Due to an increasing incidence with concurrently decreasing age at onset, vulvar cancer represents a current challenge for gynecologic oncologists. Positive lymph nodes of the groins have been proven to be the most important prognostic factor for affected patients, significantly impairing overall survival. Distinct criteria for indication of adjuvant therapy following primary tumor resection and groin surgery are still under debate. At present, only patients with two or more positive lymph nodes are treated with adjuvant radiotherapy despite growing evidence that patients with only one nodal macrometastasis already have a significantly worse outcome and might benefit from adjuvant treatment. This review discusses existing evidence focusing on different therapeutic approaches and their potential indication in vulvar cancer. Based on the available data the need for future trials is being elaborated.

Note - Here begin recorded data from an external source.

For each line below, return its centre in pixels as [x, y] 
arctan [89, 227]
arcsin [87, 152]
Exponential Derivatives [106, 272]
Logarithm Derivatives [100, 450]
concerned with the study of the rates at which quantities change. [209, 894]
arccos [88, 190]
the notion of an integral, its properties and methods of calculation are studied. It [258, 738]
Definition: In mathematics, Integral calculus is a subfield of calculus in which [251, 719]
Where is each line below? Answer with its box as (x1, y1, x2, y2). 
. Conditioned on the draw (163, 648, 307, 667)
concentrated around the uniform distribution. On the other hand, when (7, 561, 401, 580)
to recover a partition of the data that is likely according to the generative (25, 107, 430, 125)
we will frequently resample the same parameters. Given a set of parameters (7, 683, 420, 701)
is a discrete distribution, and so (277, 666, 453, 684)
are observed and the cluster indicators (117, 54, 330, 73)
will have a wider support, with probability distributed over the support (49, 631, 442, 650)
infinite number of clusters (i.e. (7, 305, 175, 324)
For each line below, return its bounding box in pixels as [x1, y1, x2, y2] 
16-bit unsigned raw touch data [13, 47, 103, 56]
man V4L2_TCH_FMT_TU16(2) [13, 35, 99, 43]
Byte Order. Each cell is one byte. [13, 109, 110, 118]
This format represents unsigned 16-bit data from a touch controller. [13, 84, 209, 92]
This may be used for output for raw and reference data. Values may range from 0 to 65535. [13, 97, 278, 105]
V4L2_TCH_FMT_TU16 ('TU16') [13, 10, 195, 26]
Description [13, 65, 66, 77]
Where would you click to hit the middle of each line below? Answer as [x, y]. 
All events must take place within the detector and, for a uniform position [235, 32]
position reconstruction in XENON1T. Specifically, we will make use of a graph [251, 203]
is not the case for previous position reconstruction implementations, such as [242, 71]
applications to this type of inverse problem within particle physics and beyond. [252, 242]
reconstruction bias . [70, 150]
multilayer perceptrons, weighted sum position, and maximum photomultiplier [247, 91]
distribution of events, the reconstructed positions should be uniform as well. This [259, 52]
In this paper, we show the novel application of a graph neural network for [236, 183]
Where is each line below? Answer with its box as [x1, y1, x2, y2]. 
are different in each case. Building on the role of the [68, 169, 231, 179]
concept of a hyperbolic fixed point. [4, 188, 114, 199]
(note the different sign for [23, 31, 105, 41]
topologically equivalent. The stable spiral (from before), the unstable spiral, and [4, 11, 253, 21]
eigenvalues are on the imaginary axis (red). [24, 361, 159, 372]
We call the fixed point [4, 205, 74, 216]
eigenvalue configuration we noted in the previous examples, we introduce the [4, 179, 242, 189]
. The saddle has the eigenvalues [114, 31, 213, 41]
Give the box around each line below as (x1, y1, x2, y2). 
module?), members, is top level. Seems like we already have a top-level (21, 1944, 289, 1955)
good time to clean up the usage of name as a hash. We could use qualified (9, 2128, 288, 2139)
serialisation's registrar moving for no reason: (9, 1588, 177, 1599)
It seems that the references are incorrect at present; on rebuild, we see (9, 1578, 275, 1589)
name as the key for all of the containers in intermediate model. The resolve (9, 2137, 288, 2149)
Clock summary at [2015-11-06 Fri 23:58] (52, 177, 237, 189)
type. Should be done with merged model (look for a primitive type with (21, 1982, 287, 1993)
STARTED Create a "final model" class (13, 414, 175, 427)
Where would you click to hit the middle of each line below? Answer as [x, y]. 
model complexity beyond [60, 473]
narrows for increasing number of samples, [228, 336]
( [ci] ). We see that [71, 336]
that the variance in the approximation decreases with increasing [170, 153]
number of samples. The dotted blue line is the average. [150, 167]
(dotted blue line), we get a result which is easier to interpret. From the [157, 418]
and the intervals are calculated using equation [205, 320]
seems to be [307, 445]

Clinical management of primary vulvar cancer.

AIMS: Vulvar cancer is a rare disease with increasing incidence over the last decades. Treatment includes surgical, radio- and chemotherapeutical options; however, due to the low incidence of the disease and the lack of randomised trials many questions regarding indication of different treatment approaches remain unanswered. This article discusses the current literature to elaborate recommendations for the management of primary vulvar cancer in clinical routine. METHODS: We reviewed the available literature on treatment of invasive vulvar cancer with emphasis on therapeutic strategies such as surgery and radio/chemotherapy. RESULTS: Surgery of the primary tumour and the groins remain the cornerstone of treatment in vulvar cancer with a strong trend towards a less radical approach in early stage disease. Complete vulvectomy was replaced by radical local excision with plastic reconstruction and the sentinel node technique was implemented to avoid the morbidity of complete groin dissection in node negative patients. In patients with advanced primary disease, treatment decisions are still a challenge. Criteria for the indication and performance of chemo/radiotherapy of the vulva/groins/pelvis are still not fully established and vary between different countries and institutions due to the low level of evidence. Often an individualised therapeutic approach aside from guidelines is necessary to treat these patients adequately. CONCLUSIONS: To enable reasonable treatment decisions and avoid unnecessary morbidity, treatment in specialised centres should be intended at any time. Clinical studies performed by several study groups on an international level are urgently needed to further improve therapy.